In New Zealand, a pattern of high intraspecific mtDNA diversity in Northland and less to the south is found in the tree wētā Hemideina thoracica with a concordant decline in nucleotide diversity (π) southwards [21,71]. A number of other New Zealand forest species have a genetic signature of northern refugia, suggesting a similar response to climate shifts, including the stick insect Clitarchus hookeri [27], and giraffe weevil Lasicrhynchus barbicornis [72]. Genetic signatures of population expansion were not resolved in the cicada Kikihia cutora but three mtDNA clades were identified with distributions that closely match the north, west, east locations of the genetic groups within A. cruentata [73]. Interestingly, levels of intraspecific haplotype diversity are higher in all these examples, suggesting that population reductions during periods of inhospitable conditions were more intense in Acanthophlebia cruentata than these other endemic insects. Given the possibility that the time of population expansion for these different species was not concordant we cannot conclude that the processes involved were the same (Cf [73]).

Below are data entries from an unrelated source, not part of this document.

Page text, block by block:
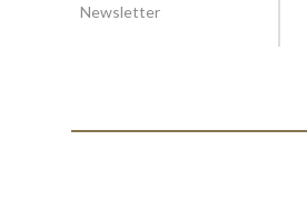
Newsletter
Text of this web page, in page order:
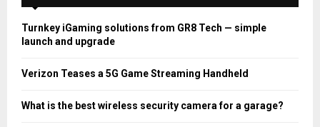
Turnkey iGaming solutions from GR8 Tech — simple
launch and upgrade
Verizon Teases a 5G Game Streaming Handheld
What is the best wireless security camera for a garage?
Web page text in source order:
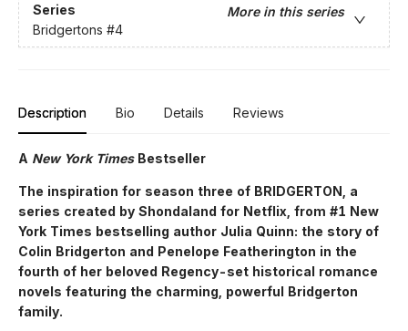
Series
More in this series
Bridgertons #4
Description Bio Details Reviews
A New York TimesBestseller
The inspiration for season three of BRIDGERTON, a
series created by Shondaland for Netflix, from #1 New
York Times bestselling author Julia Quinn: the story of
Colin Bridgerton and Penelope Featherington in the
fourth of her beloved Regency-set historical romance
novels featuring the charming, powerful Bridgerton
family.
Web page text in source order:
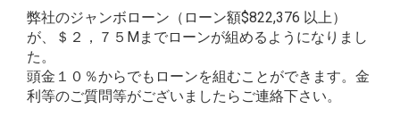
弊社のジャンボローン（ローン額$822,376 以上）
が、＄２，７５Mまでローンが組めるようになりまし
た。
頭金１０％からでもローンを組むことができます。金
利等のご質問等がございましたらご連絡下さい。
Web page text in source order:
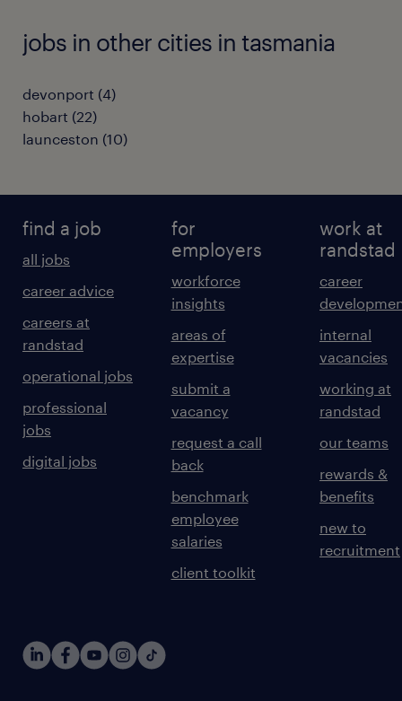
jobs in other cities in tasmania
devonport (4)
hobart (22)
launceston (10)
find a job
all jobs
career advice
careers at
randstad
operational jobs
professional
jobs
digital jobs
for
employers
workforce
insights
areas of
expertise
submit a
vacancy
request a call
back
benchmark
employee
salaries
client toolkit
work at
randstad
career
internal
vacancies
working at
randstad
our teams
rewards &
benefits
new to
recruitment
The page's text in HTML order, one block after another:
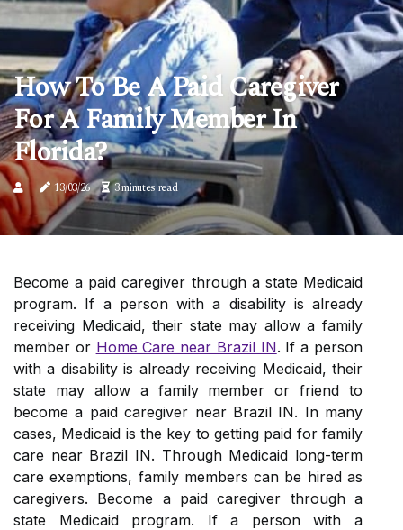
How To Be A Paid Caregiver
For A Family Member In
Florida?
13/03/26 3 minutes read
Become a paid caregiver through a state Medicaid
program. If a person with a disability is already
receiving Medicaid, their state may allow a family
member or Home Care near Brazil IN. If a person
with a disability is already receiving Medicaid, their
state may allow a family member or friend to
become a paid caregiver near Brazil IN. In many
cases, Medicaid is the key to getting paid for family
care near Brazil IN. Through Medicaid long-term
care exemptions, family members can be hired as
caregivers. Become a paid caregiver through a
state Medicaid program. If a person with a
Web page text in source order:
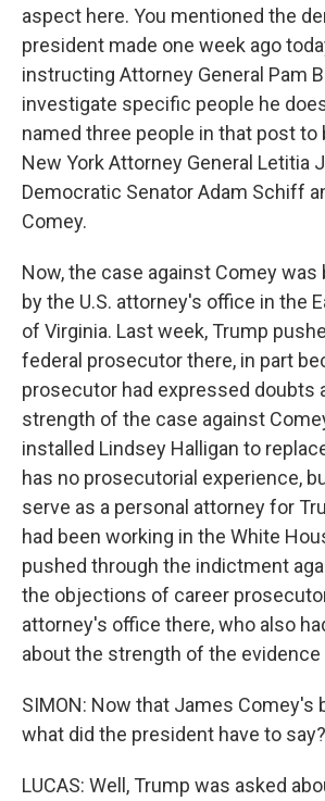
aspect here. You mentioned the
president made one week ago
instructing Attorney General Pam
investigate specific people he
named three people in that post to
New York Attorney General Letitia
Democratic Senator Adam Schiff
Comey.
Now, the case against Comey was
by the U.S. attorney's office in the
of Virginia. Last week, Trump
federal prosecutor there, in part
prosecutor had expressed doubts
strength of the case against
installed Lindsey Halligan to
has no prosecutorial experience,
serve as a personal attorney for
had been working in the White
pushed through the indictment
the objections of career
attorney's office there, who also
about the strength of the evidence
SIMON: Now that James Comey's
what did the president have to say?
LUCAS: Well, Trump was asked
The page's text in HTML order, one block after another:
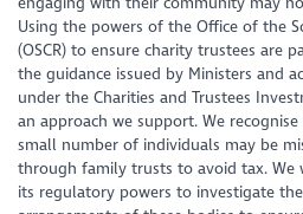
Using the powers of the Office of the
(OSCR) to ensure charity trustees are
the guidance issued by Ministers and
under the Charities and Trustees
an approach we support. We
small number of individuals may be
through family trusts to avoid tax. We
its regulatory powers to investigate
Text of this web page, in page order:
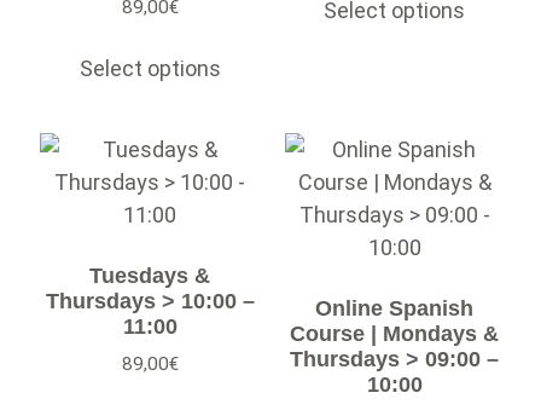
89,00€
Select options
Select options
Tuesdays &
Thursdays > 10:00 –
11:00
89,00€
Online Spanish
Course | Mondays &
Thursdays > 09:00 –
10:00
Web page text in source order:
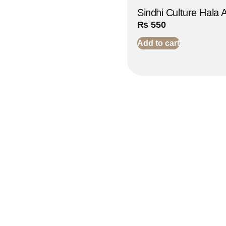
Sindhi Culture Hala
₨ 550
Add to cart
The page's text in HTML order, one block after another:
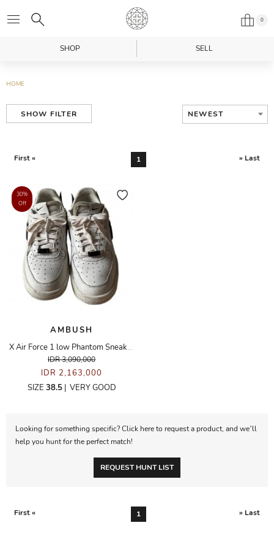
0
SHOP SELL
HOME
SHOW FILTER NEWEST
First « 1 » Last
30%
Off
AMBUSH
X Air Force 1 low Phantom Sneakers
IDR 3,090,000
IDR 2,163,000
SIZE 38.5| VERY GOOD
Looking for something specific? Click here to request a product, and we’ll
help you hunt for the perfect match!
REQUEST HUNT LIST
First « 1 » Last
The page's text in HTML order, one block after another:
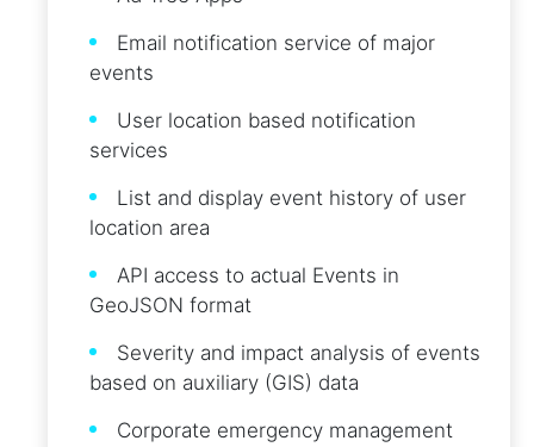
Email notification service of major
events
User location based notification
services
List and display event history of user
location area
API access to actual Events in
GeoJSON format
Severity and impact analysis of events
based on auxiliary (GIS) data
Corporate emergency management
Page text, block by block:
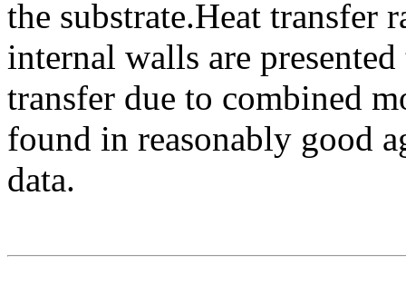
the substrate.Heat transfer
internal walls are
transfer due to combined
found in reasonably good
data.
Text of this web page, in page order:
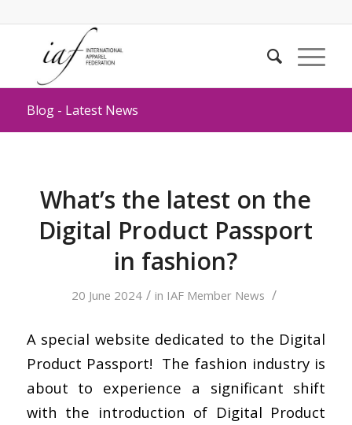
Blog - Latest News
What’s the latest on the
Digital Product Passport
in fashion?
20 June 2024 / in IAF Member News /
A special website dedicated to the Digital
Product Passport! The fashion industry is
about to experience a significant shift
with the introduction of Digital Product
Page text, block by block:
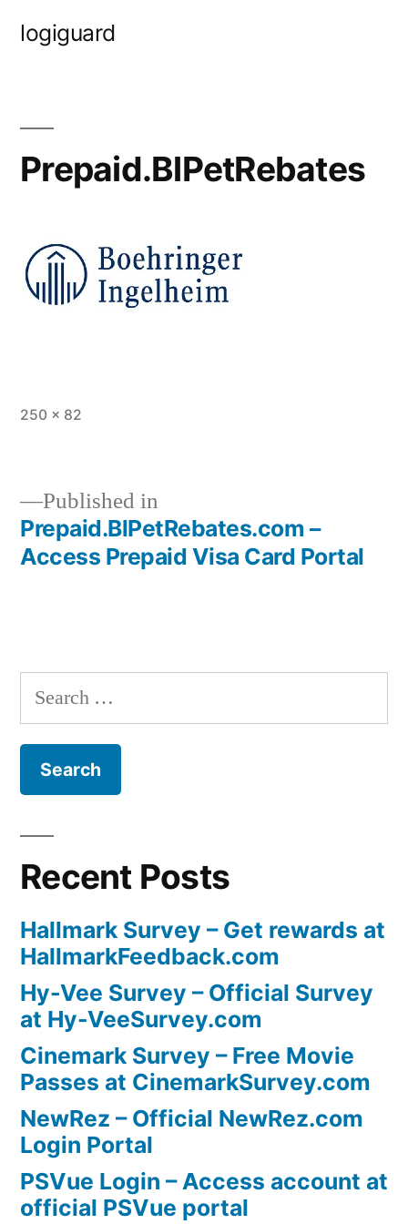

Intraspecific size variation in stream insects generally correlates with sex and water temperature associated with latitude and elevation, with smaller winged, small bodied adults (of each sex) at warmer (northern) latitudes and lower elevation [59,74]. This is largely the case for Acanthophlebia cruentata, with smaller wings observed from warmer streams, but after accounting for sex and elevation, our models found no support for an effect of latitude. Adult size, measured here as forewing length, is greater in females and they also show stronger responses to other predictors of wing length than males. Wing length was greater at higher elevation as expected from the thermal equilibria hypothesis [59], but unexpectedly declined at the highest elevation sites. Maximum wing length was observed at a similar elevation for males and females (500 m and 460 m) but there are only five sample locations above this elevation (max 775 m) so it could be simply a ‘plateau’ effect. In females there was a significant decline in wing length through the flight season which is also expected from the thermal equilibrium hypothesis as later emerging mayflies would be exposed to higher temperatures during nymphal growth. The three geographical groups (regions defined by cytb haplotypes) are strongly confounded with these proxies for temperature. The populations in the east were sampled later in the flight season and also included sites at higher elevation, especially compared to the northern region; nevertheless haplotype region was a significant predictor of Acanthophlebia wing length even in competition with strong proxies for temperature and after accounting for sampling location effects. This significant effect of haplotype region in our data, hinting at a genetic difference between Acanthophlebia cruentata in the north, west and east, might be explained by founder effect on functional genes [75].

5. Conclusions

The mayfly Acanthophlebia cruentata has, in the context of endemic insects of Aotearoa–New Zealand, shallow lineage diversity. Nevertheless, we are able to identify from the distribution of genetic variation a spatial pattern of late Pleistocene age. We find signal for two, parallel, range expansions within the mtDNA data and an indication that adult mayfly size is linked to distinct, though shallow, regional haplotype clusters. Changing habitat availability associated with Pleistocene climate cycling provides the parsimonious explanation for this shallow population history but it is plausible that the Acanthophlebia lineage itself has a shallow ancestry in Aotearoa–New Zealand.